Esta 4ª estratégia é um exemplo disso.
Neste momento, o metropolitano de Lisboa é dos poucos metropolitanos que não dispõe de um sistema de proteção da circulação de comboios do tipo ATP (Automatic Train Protection). A CP dispõe de uma cobertura parcial de um sistema simples ATP, a que chamou CONVEL, o qual transmite a informação do estado dos sinais luminosos ao comboio, provocando a travagem automática se a velocidade do comboio for incompatível com a segurança.
Que diz o conceito de proteção da circulação dos comboios?
Diz que a proteção dos comboios contra colisões no mesmo sentido ou em sentido contrário, ou contra abalroamentos em zonas de agulhas, é uma questão de exploração por as autorizações de marcha e os movimentos deverem fazer-se com rapidez, mas é também uma questão de segurança, atuando estas duas componentes em sentidos contrários.
Mais diz o conceito que não é justo fazer recair sobre o homem a responsabilidade última da segurança.
Um metropolitano bem equipado nunca poderá dizer que um erro humano provocou consequências negativas.
Porque os sistemas devem estar projetados para evitar que um erro humano tenha consequências negativas.
Existe um estudo aeronáutico que diz que em 100 descolagens, 60% são feitas deixando por cumprir um qualquer item da check-list de segurança (e o estudo diz que 40% de descolagens sem erros ou omissões até é bom).
Então, se nós defendemos, até para garantir os nossos vencimentos, que a taxa de ocupação tem de aumentar, que o número de passageiros transportados tem de aumentar, então a pressão sobre a circulação dos nossos comboios tem de aumentar, com a consequente pressão sobre os nossos maquinistas.

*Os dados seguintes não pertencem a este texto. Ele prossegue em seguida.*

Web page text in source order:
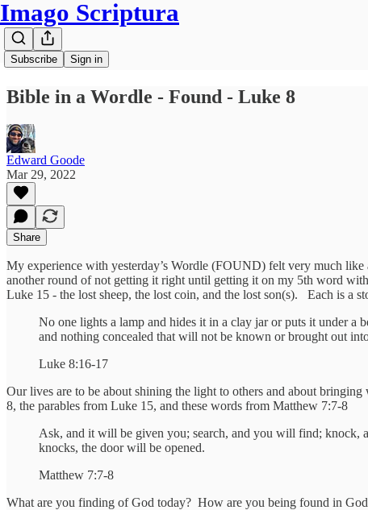
Imago Scriptura
Subscribe Sign in
Bible in a Wordle - Found - Luke 8
Edward Goode
Mar 29, 2022
Share
My experience with yesterday’s Wordle (FOUND) felt very much
another round of not getting it right until getting it on my 5th word
Luke 15 - the lost sheep, the lost coin, and the lost son(s). Each is a
No one lights a lamp and hides it in a clay jar or puts it under a
and nothing concealed that will not be known or brought out
Luke 8:16-17
Our lives are to be about shining the light to others and about
8, the parables from Luke 15, and these words from Matthew 7:7-8
Ask, and it will be given you; search, and you will find; knock,
knocks, the door will be opened.
Matthew 7:7-8
What are you finding of God today? How are you being found in
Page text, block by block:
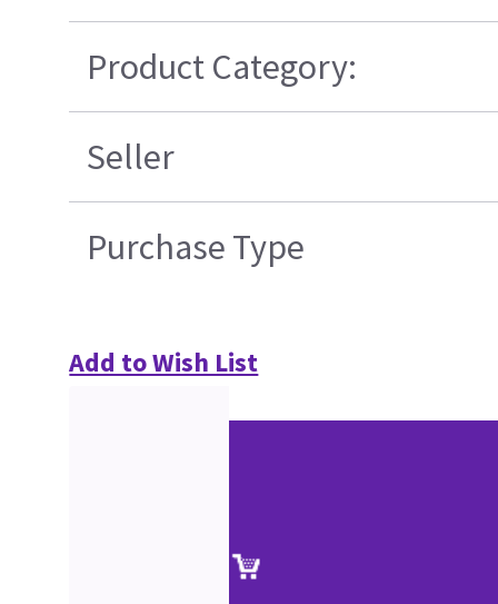
Product Category:
Seller
Purchase Type
Add to Wish List
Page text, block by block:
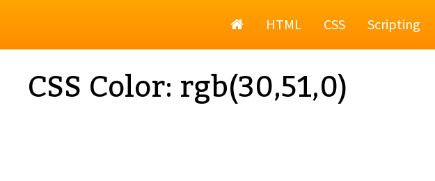
HomeHTML CSS Scripting
CSS Color: rgb(30,51,0)
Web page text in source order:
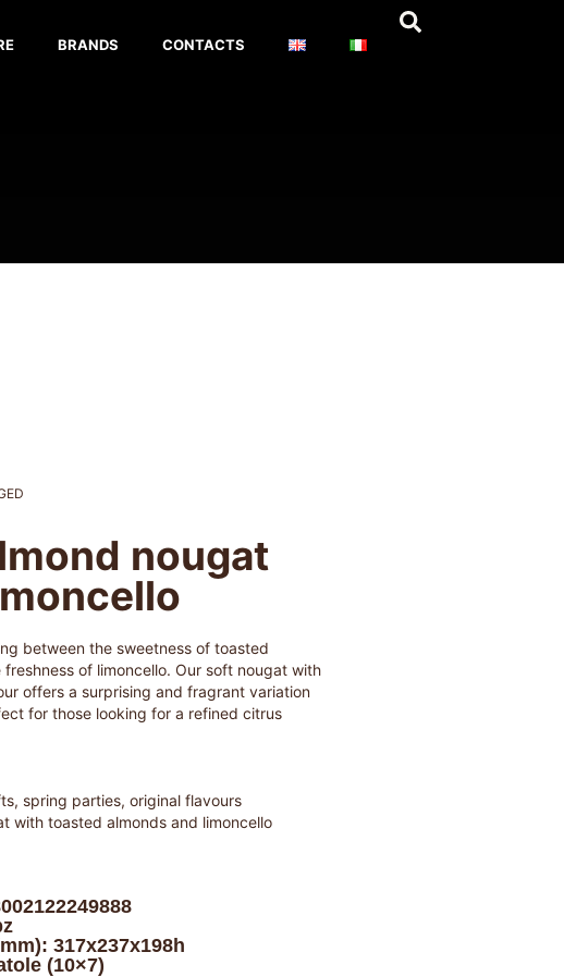
BRANDS CONTACTS
nougat
between the sweetness of toasted
of limoncello. Our soft nougat with
offers a surprising and fragrant variation
for those looking for a refined citrus
spring parties, original flavours
with toasted almonds and limoncello
317x237x198h
(10×7)
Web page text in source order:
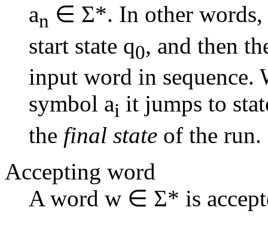
an ∈ Σ*. In other words,
start state q0, and then
input word in sequence.
symbol ai it jumps to
the final state of the run.
Accepting word
A word w ∈ Σ* is
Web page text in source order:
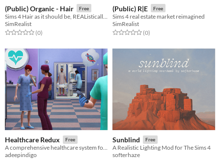
(Public) Organic - Hair Free
SimRealist
Rated 0.0 out of 5 stars
(0total ratings
)
(Public) R|E Free
Sims 4 real estate market reimagined
SimRealist
Rated 0.0 out of 5 stars
(0total ratings
)
Healthcare Redux Free
A comprehensive healthcare system for Sims 4
adeepindigo
Sunblind Free
A Realistic Lighting Mod for The Sims 4
softerhaze
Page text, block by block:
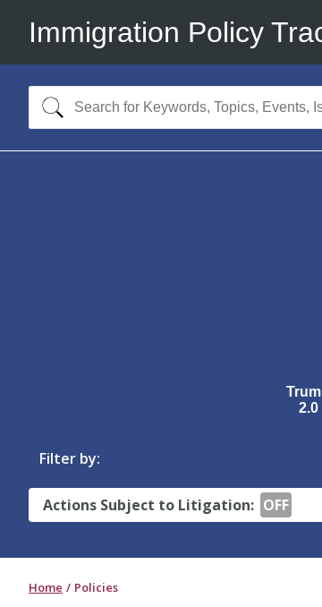
Immigration Policy
2.0
Filter by:
Actions Subject to Litigation: OFF
Home Policies
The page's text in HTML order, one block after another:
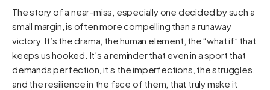
The story of a near-miss, especially one decided by such a
small margin, is often more compelling than a runaway
victory. It’s the drama, the human element, the “what if” that
keeps us hooked. It’s a reminder that even in a sport that
demands perfection, it’s the imperfections, the struggles,
and the resilience in the face of them, that truly make it
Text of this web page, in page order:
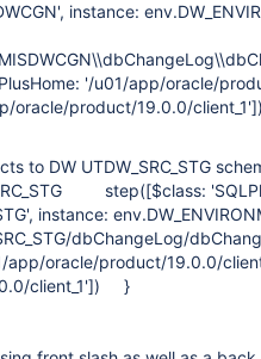
instance:
'/u01/app/oracle/
oracle/product/19.0.0/
to DW UTDW_SRC_STG
step([$class:
instance:
dbChangeLog/
app/oracle/product/19.0.0/
client_1']) }
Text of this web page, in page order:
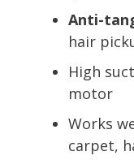
Anti-
hair
High
motor
Works
carpet,
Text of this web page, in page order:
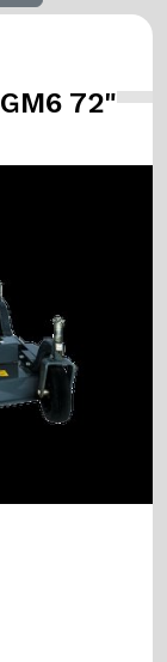
72"
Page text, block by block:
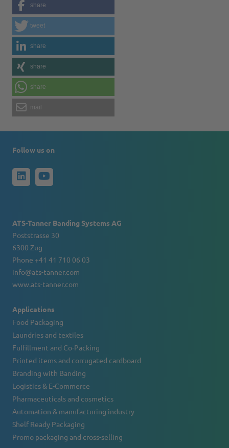
share
tweet
share
share
share
mail
Follow us on
ATS-Tanner Banding Systems AG
Poststrasse 30
6300 Zug
Phone +41 41 710 06 03
info@ats-tanner.com
www.ats-tanner.com
Applications
Food Packaging
Laundries and textiles
Fulfillment and Co-Packing
Printed items and corrugated cardboard
Branding with Banding
Logistics & E-Commerce
Pharmaceuticals and cosmetics
Automation & manufacturing industry
Shelf Ready Packaging
Promo packaging and cross-selling
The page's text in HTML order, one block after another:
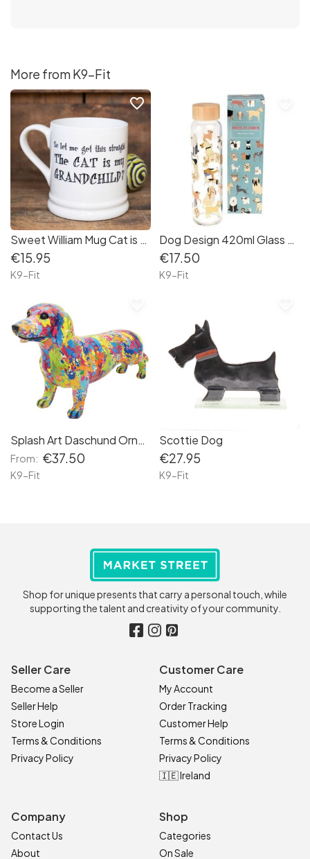
More from K9-Fit
Sweet William Mug Cat is my Grandchild
€15.95
K9-Fit
favorite_border
Dog Design 420ml Glass Drinking Bottle
€17.50
K9-Fit
Splash Art Daschund Ornament
From: €37.50
K9-Fit
Scottie Dog
€27.95
K9-Fit
Shop for unique presents that carry a personal touch, while
supporting the talent and creativity of your community.
Seller Care
Become a Seller
Seller Help
Store Login
Terms & Conditions
Privacy Policy
Customer Care
My Account
Order Tracking
Customer Help
Terms & Conditions
Privacy Policy
🇮🇪 Ireland
Company
Contact Us
About
Shop
Categories
On Sale
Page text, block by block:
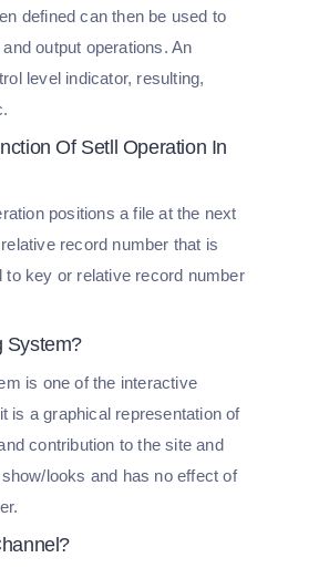
defined can then be used to
output operations. An
level indicator, resulting,
Of Setll Operation In
positions a file at the next
record number that is
to key or relative record number
System?
is one of the interactive
is a graphical representation of
contribution to the site and
looks and has no effect of
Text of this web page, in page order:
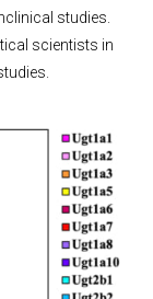
studies.
scientists in
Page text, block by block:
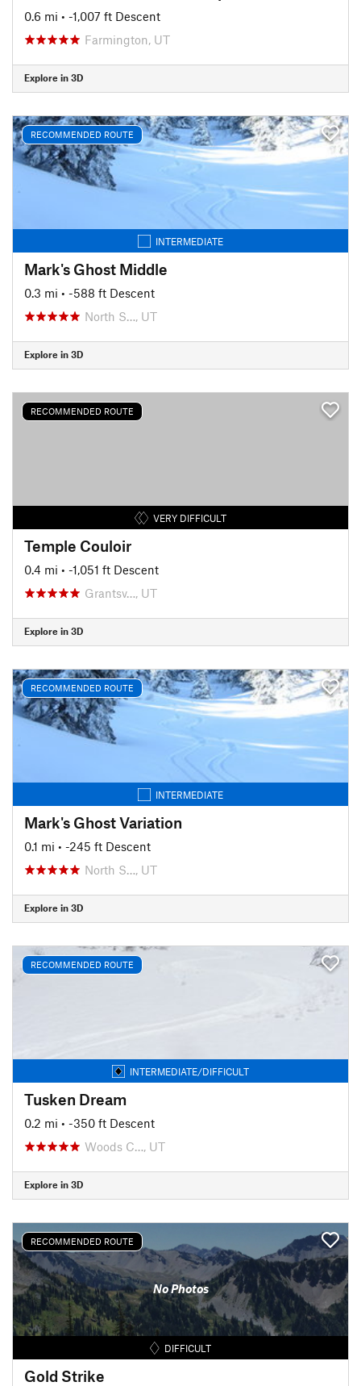
0.6 mi • -1,007 ft Descent
Farmington, UT
Explore in 3D
RECOMMENDED ROUTE
INTERMEDIATE
Mark's Ghost Middle
0.3 mi • -588 ft Descent
North S…, UT
Explore in 3D
RECOMMENDED ROUTE
VERY DIFFICULT
Temple Couloir
0.4 mi • -1,051 ft Descent
Grantsv…, UT
Explore in 3D
RECOMMENDED ROUTE
INTERMEDIATE
Mark's Ghost Variation
0.1 mi • -245 ft Descent
North S…, UT
Explore in 3D
RECOMMENDED ROUTE
INTERMEDIATE/DIFFICULT
Tusken Dream
0.2 mi • -350 ft Descent
Woods C…, UT
Explore in 3D
RECOMMENDED ROUTE
No Photos
DIFFICULT
Gold Strike
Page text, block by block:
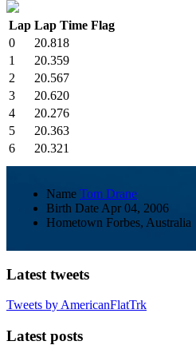
Lap Lap Time Flag
0
20.818
1
20.359
2
20.567
3
20.620
4
20.276
5
20.363
6
20.321
Name Tom Drane
Birth Date Apr 04, 2006
Hometown Forbes, Australia
Latest tweets
Tweets by AmericanFlatTrk
Latest posts
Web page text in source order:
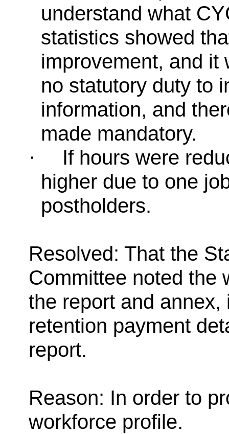
understand what
statistics showed
improvement, and it
no statutory duty to
information, and
made mandatory.
·
If hours were
higher due to one
postholders.
Resolved: That the
Committee noted the
the report and
retention payment
report.
Reason: In order to
workforce profile.
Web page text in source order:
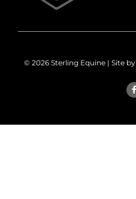
© 2026 Sterling Equine | Site by
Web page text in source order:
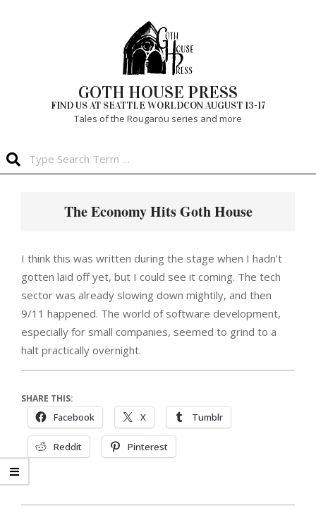
GOTH HOUSE PRESS
FIND US AT SEATTLE WORLDCON AUGUST 13-17
Tales of the Rougarou series and more
The Economy Hits Goth House
I think this was written during the stage when I hadn’t
gotten laid off yet, but I could see it coming. The tech
sector was already slowing down mightily, and then
9/11 happened. The world of software development,
especially for small companies, seemed to grind to a
halt practically overnight.
SHARE THIS:
Facebook X Tumblr
Reddit Pinterest
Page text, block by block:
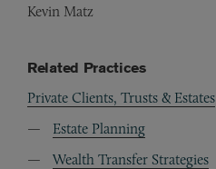
Kevin Matz
Related Practices
Private Clients, Trusts & Estates
Estate Planning
Wealth Transfer Strategies

Daí a necessidade de projetarmos desde já sistemas ATP de proteção, prevendo que a crise financeira desembocará no aumento do preço dos combustíveis e no aumento da procura dos nossos comboios, não porque os empregos ou a atividade económica cresçam, mas porque as deslocações em transporte individual terão tendencia a diminuir (em países com maior poder d ecompra das populações, é vulgar a um aumento de 10% do preço dos combustíveis corresponder uma transferência de 10% do transporte individual para o ferroviário urbano e suburbano).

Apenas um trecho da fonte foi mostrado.